Stratification of phytoflagellates and ciliates

It seems that in Lake Shunet both Cryptomonas spp. and their common ciliate predator genera (Oligotrichida, Scuticociliatida, Hypotrichida and Prostomatida) (Khromechek et al. 2010) are adapted to poor light conditions, anoxia and hydrogen sulphide in the lake. The population of Cryptomonas sp. always remained at the oxic–anoxic interface, where it reached 3,000–35,000 cells ml−1 in 5–10 cm above or at the chemocline. The ciliate abundance (50–400 cells ml−1) in the chemocline was an order lower; the community in the pelagic zone clearly preferred the 10–35 cm layer of the chemocline, above or in the layer of PSB where the H2S level varied from 0 to 5 mg l−1.The community does not seem to migrate, but with a diel maximum somewhat higher than that of Cryptomonas spp.

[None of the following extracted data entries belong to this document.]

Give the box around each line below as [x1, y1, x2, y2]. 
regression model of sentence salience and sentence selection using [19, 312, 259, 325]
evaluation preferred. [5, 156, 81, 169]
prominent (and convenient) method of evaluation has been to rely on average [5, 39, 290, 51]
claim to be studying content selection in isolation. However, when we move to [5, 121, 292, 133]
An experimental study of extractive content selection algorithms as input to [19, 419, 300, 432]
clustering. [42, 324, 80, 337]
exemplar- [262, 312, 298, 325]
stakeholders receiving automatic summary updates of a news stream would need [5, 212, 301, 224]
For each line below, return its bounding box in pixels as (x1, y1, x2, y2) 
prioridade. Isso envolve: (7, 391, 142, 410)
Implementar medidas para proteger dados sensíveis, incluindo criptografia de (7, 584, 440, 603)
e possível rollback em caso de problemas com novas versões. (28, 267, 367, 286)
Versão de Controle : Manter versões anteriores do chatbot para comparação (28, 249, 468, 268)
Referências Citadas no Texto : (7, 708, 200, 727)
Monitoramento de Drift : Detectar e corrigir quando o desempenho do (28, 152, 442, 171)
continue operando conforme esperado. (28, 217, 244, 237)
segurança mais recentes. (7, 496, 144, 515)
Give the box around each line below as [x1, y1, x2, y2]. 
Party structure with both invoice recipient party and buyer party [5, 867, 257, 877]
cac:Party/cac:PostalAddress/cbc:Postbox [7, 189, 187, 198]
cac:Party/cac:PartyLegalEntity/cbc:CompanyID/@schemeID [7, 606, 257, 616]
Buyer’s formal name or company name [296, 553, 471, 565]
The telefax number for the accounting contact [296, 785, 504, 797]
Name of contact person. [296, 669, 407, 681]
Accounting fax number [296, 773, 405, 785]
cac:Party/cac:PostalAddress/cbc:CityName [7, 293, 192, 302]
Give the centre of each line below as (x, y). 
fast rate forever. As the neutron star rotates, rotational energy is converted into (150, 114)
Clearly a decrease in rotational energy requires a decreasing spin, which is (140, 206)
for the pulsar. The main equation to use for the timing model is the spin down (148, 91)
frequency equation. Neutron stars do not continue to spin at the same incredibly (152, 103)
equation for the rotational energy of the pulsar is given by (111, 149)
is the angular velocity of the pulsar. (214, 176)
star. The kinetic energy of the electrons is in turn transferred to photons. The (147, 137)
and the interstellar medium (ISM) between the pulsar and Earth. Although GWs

Large populations of these flagellates in the chemocline is perhaps related to the co-occurrence of dense population of PSB (Rogozin et al. 2005, 2009, 2010a, b). A flow of nutrients from the lake bottom is needed to maintain such densities of bacteria and the flagellates. Moreover, in Lake Shunet, large crustacean filter-feeding zooplankters such as Daphnia are conspicuous by their absence: the main grazers, instead, are the calanoid Arctodiaptomus salinus and the rotifers Brachionus plicatilis and Hexarthra oxiuris. The consumption of Cryptomonas by A.salinus is supported by direct feeding experiments and presence of fatty acid trophic markers (Tolomeev et al. 2010). However, since these grazers cannot stay for a long time in the anaerobic water, this allows Cryptomonas to recoup and maintain their population in this zone.

Thus, our data confirm earlier reports (Gasol et al. 1992; Massana et al. 1994; Gervais 1998) that stratified water bodies often contain large populations of cryptomonads in the chemocline region. Secondly, ciliate populations are the main grazers of algae in the monimolimnion of our meromictic lakes (Pedrós-Alió et al. 1995).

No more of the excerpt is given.